Rebel state in 10th-century China

Yin (殷 (Yīn)), officially the Great Yin (大殷), was a short-lived dynastic state of China from 943 to 945 in the region of Fujian. It existed during the Five Dynasties and Ten Kingdoms period, but was not counted among the 15 regimes. Yin's only emperor was Wang Yanzheng, a member of the ruling clan of the Min state. After Wang Yanzheng took the Min throne in 945, Yin's territory was re-incorporated into Min, ending its existence as a separate polity. Soon after, the Min state was conquered by the Southern Tang dynasty.

==Rebellion from Min==
The Min Kingdom was founded in 909 after the Tang dynasty collapsed.
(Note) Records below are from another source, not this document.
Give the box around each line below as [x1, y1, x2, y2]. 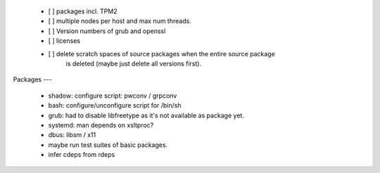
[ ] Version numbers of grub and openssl [48, 27, 166, 35]
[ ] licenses [48, 37, 81, 45]
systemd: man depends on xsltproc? [48, 120, 154, 129]
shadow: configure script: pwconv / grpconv [48, 91, 177, 100]
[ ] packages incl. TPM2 [48, 7, 118, 15]
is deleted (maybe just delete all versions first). [65, 59, 202, 68]
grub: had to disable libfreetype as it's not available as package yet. [48, 111, 244, 120]
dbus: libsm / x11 [48, 131, 96, 139]
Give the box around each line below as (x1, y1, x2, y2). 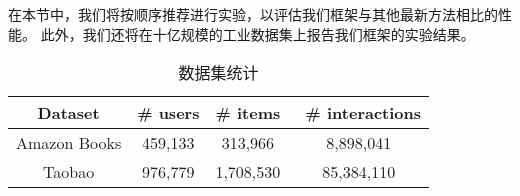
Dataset (37, 101, 100, 125)
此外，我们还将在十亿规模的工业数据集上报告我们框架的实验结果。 (40, 23, 475, 44)
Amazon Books (16, 131, 122, 155)
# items (215, 101, 281, 125)
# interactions (305, 101, 422, 125)
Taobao (43, 160, 95, 184)
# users (137, 101, 200, 125)
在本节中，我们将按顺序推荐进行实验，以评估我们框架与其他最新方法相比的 (8, 4, 498, 24)
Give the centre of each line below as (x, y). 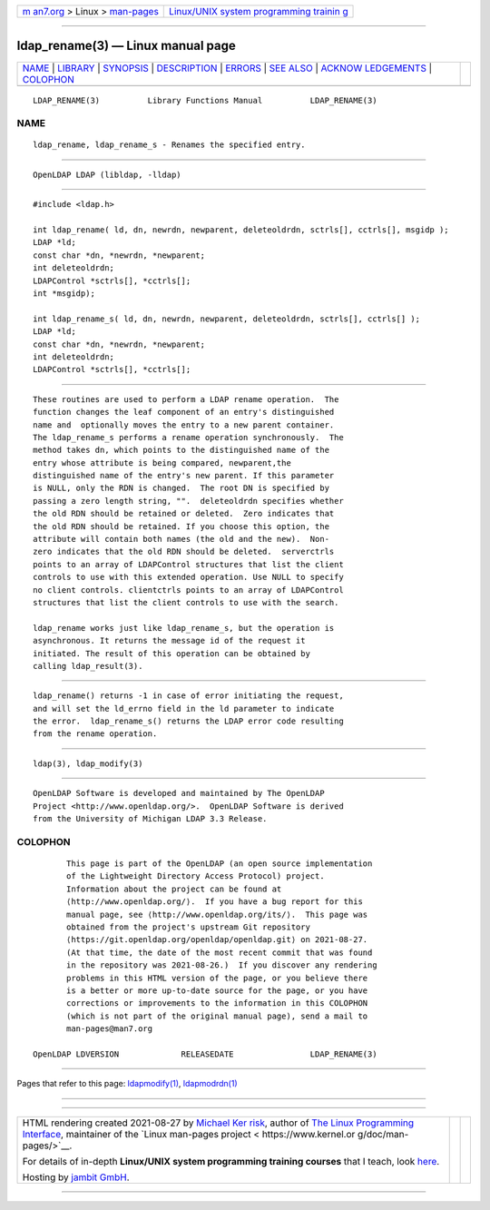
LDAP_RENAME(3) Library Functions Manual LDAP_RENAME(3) (205, 100)
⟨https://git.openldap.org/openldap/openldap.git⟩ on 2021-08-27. (217, 940)
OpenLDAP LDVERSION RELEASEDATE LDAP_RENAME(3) (205, 1054)
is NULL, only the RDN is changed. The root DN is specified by (181, 488)
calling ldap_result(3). (88, 666)
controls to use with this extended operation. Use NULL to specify (188, 577)
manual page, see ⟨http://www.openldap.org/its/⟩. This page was (217, 914)
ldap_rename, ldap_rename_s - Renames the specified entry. (169, 145)
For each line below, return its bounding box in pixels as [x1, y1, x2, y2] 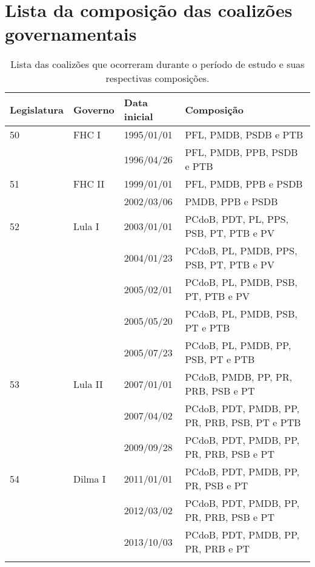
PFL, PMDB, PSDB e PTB [185, 127, 303, 142]
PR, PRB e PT [185, 542, 250, 556]
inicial [124, 109, 153, 124]
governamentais [5, 21, 137, 46]
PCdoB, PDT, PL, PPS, [185, 212, 289, 226]
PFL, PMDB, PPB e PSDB [185, 177, 303, 191]
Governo [73, 102, 114, 117]
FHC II [73, 177, 105, 191]
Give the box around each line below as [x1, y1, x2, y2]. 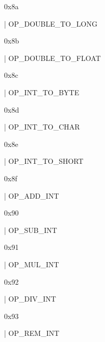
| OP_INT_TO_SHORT [4, 156, 84, 166]
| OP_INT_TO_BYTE [4, 87, 80, 97]
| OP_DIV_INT [4, 293, 56, 304]
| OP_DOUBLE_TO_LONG [4, 18, 97, 29]
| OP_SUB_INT [4, 224, 57, 235]
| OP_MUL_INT [4, 259, 59, 269]
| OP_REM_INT [4, 328, 60, 338]
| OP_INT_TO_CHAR [4, 121, 80, 132]
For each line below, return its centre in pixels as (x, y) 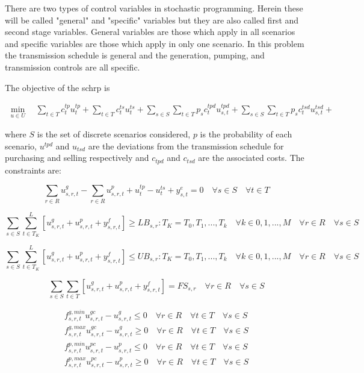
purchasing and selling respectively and (77, 158)
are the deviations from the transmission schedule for (186, 146)
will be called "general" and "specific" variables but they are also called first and (152, 20)
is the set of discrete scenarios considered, (114, 134)
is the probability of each (246, 134)
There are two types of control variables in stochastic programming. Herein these (154, 8)
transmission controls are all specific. (72, 67)
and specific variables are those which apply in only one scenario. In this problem (155, 43)
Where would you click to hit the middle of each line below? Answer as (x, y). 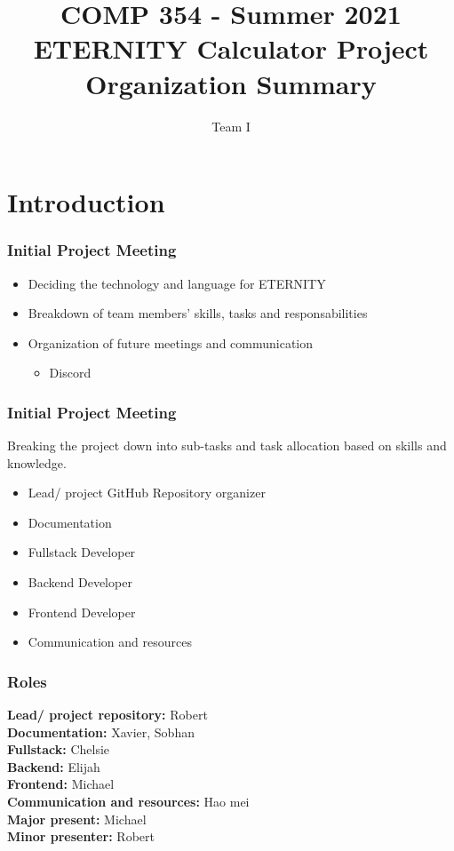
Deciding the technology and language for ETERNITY (177, 283)
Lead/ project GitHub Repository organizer (147, 493)
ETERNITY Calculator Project (231, 48)
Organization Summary (231, 83)
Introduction (86, 202)
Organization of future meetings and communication (171, 342)
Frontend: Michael (61, 784)
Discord (70, 373)
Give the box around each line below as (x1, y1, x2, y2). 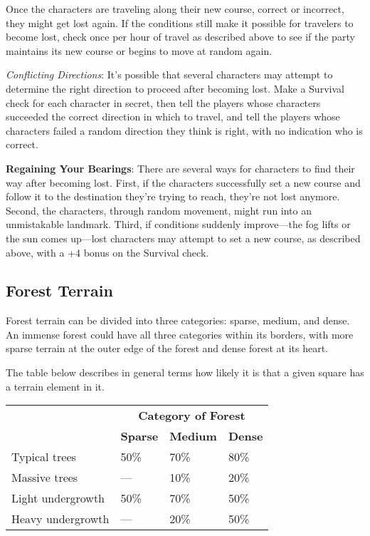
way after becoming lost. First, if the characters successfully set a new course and (6, 175, 361, 190)
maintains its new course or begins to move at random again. (6, 43, 273, 58)
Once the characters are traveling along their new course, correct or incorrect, (6, 1, 344, 16)
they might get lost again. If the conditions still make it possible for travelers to (6, 15, 354, 30)
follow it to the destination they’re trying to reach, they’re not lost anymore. (6, 189, 340, 204)
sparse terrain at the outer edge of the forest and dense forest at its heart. (6, 341, 328, 356)
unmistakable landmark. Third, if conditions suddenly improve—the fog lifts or (6, 217, 351, 232)
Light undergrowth (11, 490, 105, 507)
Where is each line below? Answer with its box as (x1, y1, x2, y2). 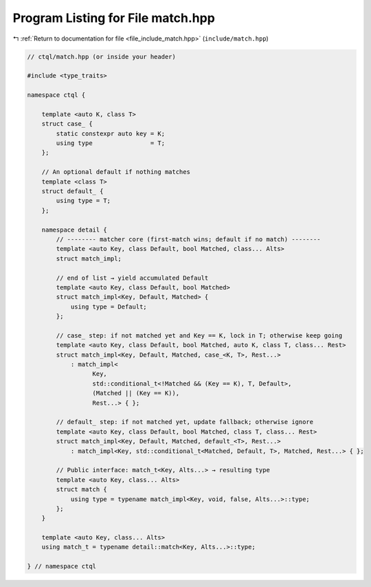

However, after the founder of the kingdom, Wang Shenzhi, died in 925, the sons squabbled with one another. In 943, that led to an all out rebellion as one of Wang Shenzhi's sons, Wang Yanzheng, rebelled and carved out the Yin Kingdom out of the northwestern part of the Min Kingdom.

==Territorial extent==
The Yin Kingdom was rather small, occupying an area in present-day northern Fujian and southern Zhejiang. It was bounded by Wuyue to the north, Min to the south and east, and the Southern Tang to the west.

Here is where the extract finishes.